It also means scaling up frequencies significantly using dynamic logic.

Which shares many qualities with STI's Cell.

As I, and a few others, stated a few years back when there was all the debate over Cell and how different it is than any architecture at that time (~2001), Cell is an embodiment of tomorrow's architecture: It's heavily biased towards computation/floating point preformance and bandwith. It's network aware aspects are also over-the-horizon but reflect upon how the future's computing enviroment (be them intersystem, or intrasystem and local, or intrasystem and nonlocal) will be. Today's current PC paradigm needs to die and it needs to die hard - if it isn't obvious to you already. And untill the unlikely events happen, as stated in that thread, about the merger of a CPU-esque and GPU-esque company, like it or not, STI and Sony is the only game in town... and they have a 4 year, several billion dollar headstart.

I don't intend to gloat, but I don't think I was wrong in my arguments with Joe and Dave.

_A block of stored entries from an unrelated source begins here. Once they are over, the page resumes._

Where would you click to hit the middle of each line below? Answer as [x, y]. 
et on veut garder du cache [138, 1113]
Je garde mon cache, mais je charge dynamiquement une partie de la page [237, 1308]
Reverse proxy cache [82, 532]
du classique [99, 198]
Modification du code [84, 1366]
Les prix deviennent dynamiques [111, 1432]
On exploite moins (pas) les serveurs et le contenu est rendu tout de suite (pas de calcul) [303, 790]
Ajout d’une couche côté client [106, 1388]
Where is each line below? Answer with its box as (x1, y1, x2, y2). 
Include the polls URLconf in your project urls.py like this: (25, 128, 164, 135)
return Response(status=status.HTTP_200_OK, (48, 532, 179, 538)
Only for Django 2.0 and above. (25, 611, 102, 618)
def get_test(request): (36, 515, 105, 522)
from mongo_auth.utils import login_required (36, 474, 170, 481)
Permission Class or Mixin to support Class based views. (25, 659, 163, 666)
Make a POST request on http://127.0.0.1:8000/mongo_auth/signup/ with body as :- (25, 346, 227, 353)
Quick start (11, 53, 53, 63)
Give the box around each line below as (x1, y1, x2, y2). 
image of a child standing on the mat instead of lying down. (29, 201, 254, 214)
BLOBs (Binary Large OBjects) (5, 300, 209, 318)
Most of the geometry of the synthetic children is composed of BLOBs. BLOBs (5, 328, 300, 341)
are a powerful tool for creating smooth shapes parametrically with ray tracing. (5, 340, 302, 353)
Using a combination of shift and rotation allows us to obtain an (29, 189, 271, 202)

In fact, I can't help but feel that what we're debating, what the 3D Forum is debating and what we're begging to see is exactly what we stated - be that the DX10/PC's inherient architectural inferiorities or the bound resting almost solely on computational resources. IMHO, the whole concept and architecture underlying a PC needs to evolve or it will die - and that will be one hard task at hand with the politic and corperate barriers.

Gubbi · May 17, 2004

Almost all the innovation associated with CELL is in software. How to slice and dice a problem so that it can be distributed across an array of processors, both code and data.

Also, I don't think it's fair to compare CELL to traditional processors, CELL is alot less general purpose than both Opteron, P4 or PPC 970. Single thread performance is going to be a bitch to achieve on CELL.

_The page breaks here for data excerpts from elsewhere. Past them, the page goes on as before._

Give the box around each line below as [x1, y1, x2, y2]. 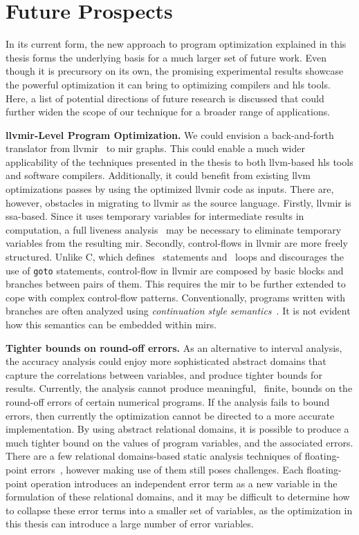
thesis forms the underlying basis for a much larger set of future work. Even [6, 50, 327, 64]
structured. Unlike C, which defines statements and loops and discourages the [6, 250, 344, 264]
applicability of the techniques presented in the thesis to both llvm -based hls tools [6, 154, 353, 169]
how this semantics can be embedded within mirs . [6, 317, 217, 332]
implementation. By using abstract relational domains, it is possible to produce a [6, 422, 349, 436]
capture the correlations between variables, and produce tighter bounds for [6, 367, 322, 382]
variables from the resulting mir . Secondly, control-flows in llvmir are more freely [6, 236, 348, 250]
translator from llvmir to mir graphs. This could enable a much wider [6, 141, 305, 156]
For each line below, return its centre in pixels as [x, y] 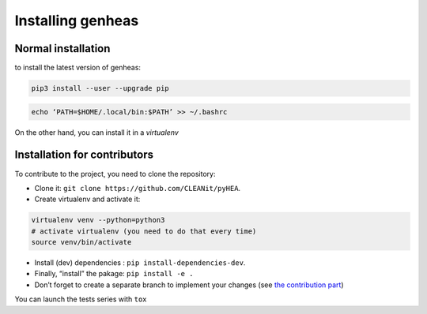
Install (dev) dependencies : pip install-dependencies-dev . [140, 263]
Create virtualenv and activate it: [87, 199]
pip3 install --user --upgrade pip [100, 88]
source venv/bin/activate [81, 242]
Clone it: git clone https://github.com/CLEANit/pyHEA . [138, 188]
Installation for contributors [84, 155]
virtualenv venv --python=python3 [98, 220]
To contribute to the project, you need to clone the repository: [115, 174]
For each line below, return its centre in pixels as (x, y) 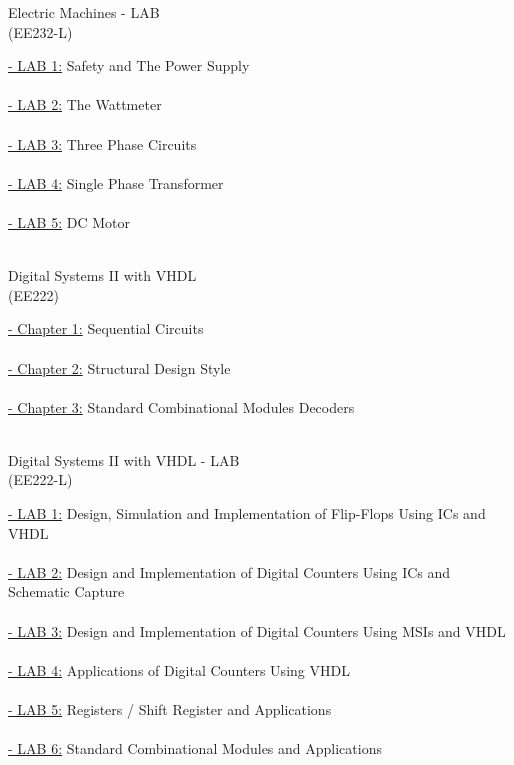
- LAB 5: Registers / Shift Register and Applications (170, 709)
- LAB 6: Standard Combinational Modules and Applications (195, 748)
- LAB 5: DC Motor (69, 221)
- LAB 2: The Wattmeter (85, 104)
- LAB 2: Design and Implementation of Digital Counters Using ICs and (229, 571)
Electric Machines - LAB (84, 12)
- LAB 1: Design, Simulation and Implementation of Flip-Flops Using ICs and (247, 513)
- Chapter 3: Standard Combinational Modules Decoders (181, 406)
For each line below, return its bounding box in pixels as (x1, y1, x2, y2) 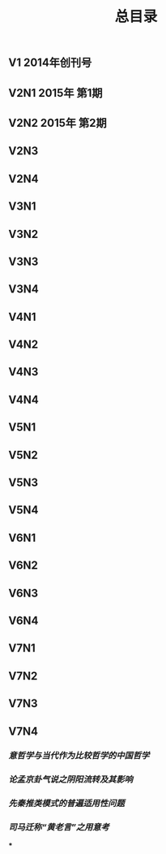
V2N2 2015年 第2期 (8, 115, 107, 130)
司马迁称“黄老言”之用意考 (8, 821, 109, 833)
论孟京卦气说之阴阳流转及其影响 (8, 774, 134, 785)
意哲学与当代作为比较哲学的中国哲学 (8, 750, 150, 761)
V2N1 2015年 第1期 (8, 86, 103, 100)
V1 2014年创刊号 (8, 56, 92, 70)
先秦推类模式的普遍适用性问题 (8, 798, 126, 809)
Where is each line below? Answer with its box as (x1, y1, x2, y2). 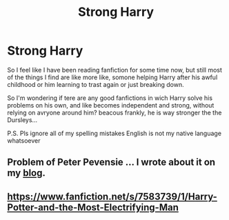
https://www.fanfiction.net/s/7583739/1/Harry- (7, 190, 217, 202)
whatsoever (7, 136, 41, 145)
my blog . (7, 167, 46, 179)
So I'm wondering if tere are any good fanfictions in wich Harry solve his (7, 94, 212, 102)
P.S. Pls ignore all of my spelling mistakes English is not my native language (7, 129, 222, 137)
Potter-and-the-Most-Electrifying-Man (7, 201, 179, 213)
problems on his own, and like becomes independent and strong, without (7, 101, 215, 109)
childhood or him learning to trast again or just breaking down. (7, 80, 184, 88)
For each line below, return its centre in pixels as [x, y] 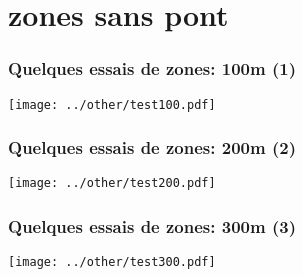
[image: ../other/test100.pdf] [112, 104]
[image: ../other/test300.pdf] [112, 262]
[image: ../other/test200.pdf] [112, 183]
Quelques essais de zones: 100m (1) [152, 68]
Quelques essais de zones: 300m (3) [152, 226]
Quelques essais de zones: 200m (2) [152, 147]

This also means there's a very real risk of reducing it to niche markets such as rendering or signal processing in general.

Calling CELL a network processor is SONY putting a positive spin on the fact that the memory subsystem is a packet switched network, which means fine grain memory arbitration is going to COST.

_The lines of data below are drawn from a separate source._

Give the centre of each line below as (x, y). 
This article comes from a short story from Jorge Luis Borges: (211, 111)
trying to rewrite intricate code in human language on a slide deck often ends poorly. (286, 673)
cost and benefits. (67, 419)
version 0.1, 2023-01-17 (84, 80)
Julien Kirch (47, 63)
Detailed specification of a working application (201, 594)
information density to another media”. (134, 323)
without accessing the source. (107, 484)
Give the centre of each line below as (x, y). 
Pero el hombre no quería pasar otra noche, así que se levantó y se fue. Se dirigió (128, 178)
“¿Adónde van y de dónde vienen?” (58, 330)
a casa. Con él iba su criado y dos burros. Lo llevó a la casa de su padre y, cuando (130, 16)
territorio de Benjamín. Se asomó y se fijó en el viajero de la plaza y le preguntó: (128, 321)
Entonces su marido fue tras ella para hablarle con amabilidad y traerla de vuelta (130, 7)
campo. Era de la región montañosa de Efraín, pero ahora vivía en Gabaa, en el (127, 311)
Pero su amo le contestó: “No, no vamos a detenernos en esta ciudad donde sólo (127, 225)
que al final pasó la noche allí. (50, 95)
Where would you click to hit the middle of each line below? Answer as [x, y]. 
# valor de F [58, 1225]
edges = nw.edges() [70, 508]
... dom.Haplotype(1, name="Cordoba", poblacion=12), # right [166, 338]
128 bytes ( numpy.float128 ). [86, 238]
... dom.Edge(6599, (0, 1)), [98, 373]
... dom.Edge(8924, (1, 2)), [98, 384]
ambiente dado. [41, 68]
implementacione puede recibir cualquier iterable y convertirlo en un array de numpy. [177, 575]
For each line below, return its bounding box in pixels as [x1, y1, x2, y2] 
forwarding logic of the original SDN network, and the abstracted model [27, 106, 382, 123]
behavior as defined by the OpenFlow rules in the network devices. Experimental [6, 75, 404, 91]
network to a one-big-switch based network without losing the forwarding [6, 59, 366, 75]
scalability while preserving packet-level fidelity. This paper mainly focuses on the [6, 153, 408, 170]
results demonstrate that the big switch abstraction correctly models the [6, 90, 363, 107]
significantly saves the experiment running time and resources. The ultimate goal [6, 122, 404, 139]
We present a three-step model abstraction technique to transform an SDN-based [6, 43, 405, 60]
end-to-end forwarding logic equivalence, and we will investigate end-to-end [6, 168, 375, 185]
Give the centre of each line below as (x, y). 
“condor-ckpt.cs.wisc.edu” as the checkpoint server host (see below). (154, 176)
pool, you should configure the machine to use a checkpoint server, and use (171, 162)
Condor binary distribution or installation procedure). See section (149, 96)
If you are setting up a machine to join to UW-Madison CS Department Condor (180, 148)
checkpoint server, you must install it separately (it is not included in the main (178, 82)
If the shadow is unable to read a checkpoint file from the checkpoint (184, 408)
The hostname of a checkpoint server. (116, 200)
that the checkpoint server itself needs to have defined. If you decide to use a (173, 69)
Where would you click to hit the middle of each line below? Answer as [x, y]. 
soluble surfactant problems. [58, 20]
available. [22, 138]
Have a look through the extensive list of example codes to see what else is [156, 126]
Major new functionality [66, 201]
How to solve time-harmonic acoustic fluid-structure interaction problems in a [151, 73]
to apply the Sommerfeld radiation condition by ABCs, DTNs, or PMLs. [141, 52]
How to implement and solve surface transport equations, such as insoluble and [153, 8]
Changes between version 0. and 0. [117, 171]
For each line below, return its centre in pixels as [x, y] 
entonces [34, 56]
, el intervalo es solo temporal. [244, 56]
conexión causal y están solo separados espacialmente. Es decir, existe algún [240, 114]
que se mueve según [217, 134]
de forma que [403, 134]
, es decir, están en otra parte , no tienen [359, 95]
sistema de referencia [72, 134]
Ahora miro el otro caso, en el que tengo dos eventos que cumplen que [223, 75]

Everything depends on the toolchain and if SONY and IBM can get it up to snuff on time. CELL isn't very good as a general purpose CPU, and it won't do as well as dedicated graphics processors on rendering either. What it does do is put an awful lot of execution units at the programmer's (or compiler's) disposal.

Cheers
Gubbi

MfA · May 17, 2004

Microsoft can only bloat the same old programs we have been using for a decade so much ... it is general purpose processors which are only suited for niche applications. They are either way overpowered for what they are running (desktop applications) or hugely inefficient (games and multimedia).

Panajev2001a · May 17, 2004

The reason we call it a Network processor is for the nature of the Apulet itself and how that gears to natural distributed processing over any network.

This also means there's a very real risk of reducing it to niche markets such as rendering or signal processing in general.

I could see CELL based CPUs on Desktop PCs: speed up the PU in terms of clock, have a dual PE system with 4 APUs per PE or 4 PEs and 4 APUs per PE ( to reduce the load on the PUs in terms of orchestrating the APUs and increase single thread and scalar performance ).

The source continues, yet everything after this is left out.